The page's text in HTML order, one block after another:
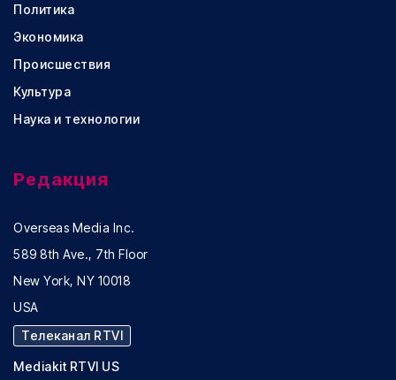
Политика
Экономика
Происшествия
Культура
Наука и технологии
Редакция
Overseas Media Inc.
589 8th Ave., 7th Floor
New York, NY 10018
USA
Телеканал RTVI
Mediakit RTVI US
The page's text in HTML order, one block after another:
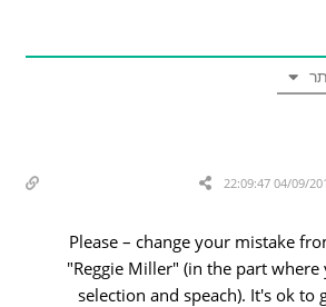
Please – change your mistake
"Reggie Miller" (in the part
selection and speach). It's ok to
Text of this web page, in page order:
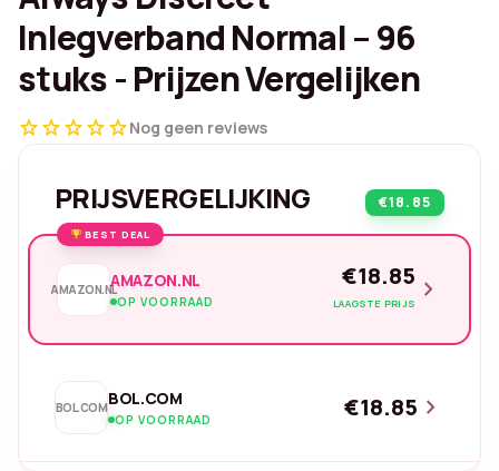
Inlegverband Normal – 96
stuks - Prijzen Vergelijken
starstarstarstarstarNog geen reviews
PRIJSVERGELIJKING €18.85
BEST DEAL
AMAZON.NLAMAZON.NL
OP VOORRAAD
€18.85
LAAGSTE PRIJS chevron_right
BOL.COMBOL.COM
OP VOORRAAD €18.85 chevron_right
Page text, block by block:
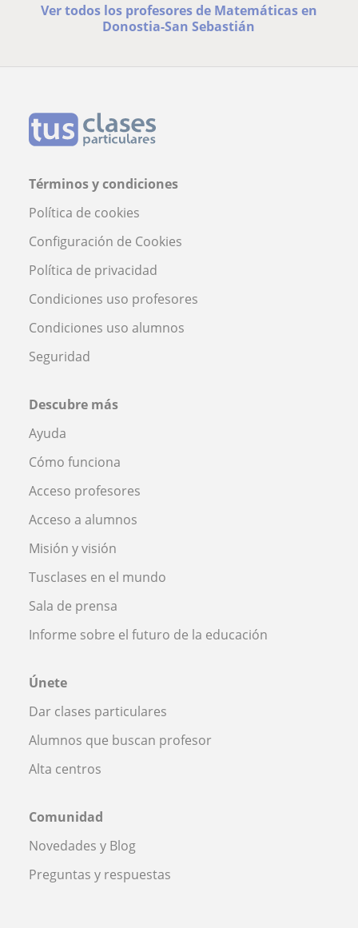
Ver todos los profesores de Matemáticas en
Donostia-San Sebastián
Términos y condiciones
Política de cookies
Configuración de Cookies
Política de privacidad
Condiciones uso profesores
Condiciones uso alumnos
Seguridad
Descubre más
Ayuda
Cómo funciona
Acceso profesores
Acceso a alumnos
Misión y visión
Tusclases en el mundo
Sala de prensa
Informe sobre el futuro de la educación
Únete
Dar clases particulares
Alumnos que buscan profesor
Alta centros
Comunidad
Novedades y Blog
Preguntas y respuestas
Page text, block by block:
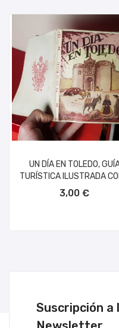
UN DÍA EN TOLEDO,
TURÍSTICA ILUSTRADA
3,00 €
Suscripción a
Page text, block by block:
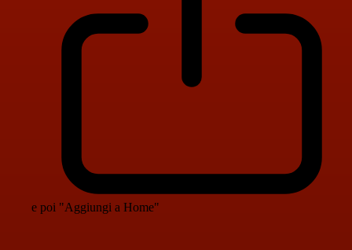
e poi "Aggiungi a Home"

────────────────

** Problem requirements **
Output exactly and only the lines from the line containing "Text of this" to the end of the entries, both included, and omit every picture.

** Your response **
Text of this web page, in page order:
Inlegverband Normal – 96
stuks - Prijzen Vergelijken
starstarstarstarstarNog geen reviews
PRIJSVERGELIJKING €18.85
BEST DEAL
AMAZON.NLAMAZON.NL
OP VOORRAAD
€18.85
LAAGSTE PRIJS chevron_right
BOL.COMBOL.COM
OP VOORRAAD €18.85 chevron_right
Page text, block by block:
Ver todos los profesores de Matemáticas en
Donostia-San Sebastián
Términos y condiciones
Política de cookies
Configuración de Cookies
Política de privacidad
Condiciones uso profesores
Condiciones uso alumnos
Seguridad
Descubre más
Ayuda
Cómo funciona
Acceso profesores
Acceso a alumnos
Misión y visión
Tusclases en el mundo
Sala de prensa
Informe sobre el futuro de la educación
Únete
Dar clases particulares
Alumnos que buscan profesor
Alta centros
Comunidad
Novedades y Blog
Preguntas y respuestas
Page text, block by block:
UN DÍA EN TOLEDO,
TURÍSTICA ILUSTRADA
3,00 €
Suscripción a
Page text, block by block:
e poi "Aggiungi a Home"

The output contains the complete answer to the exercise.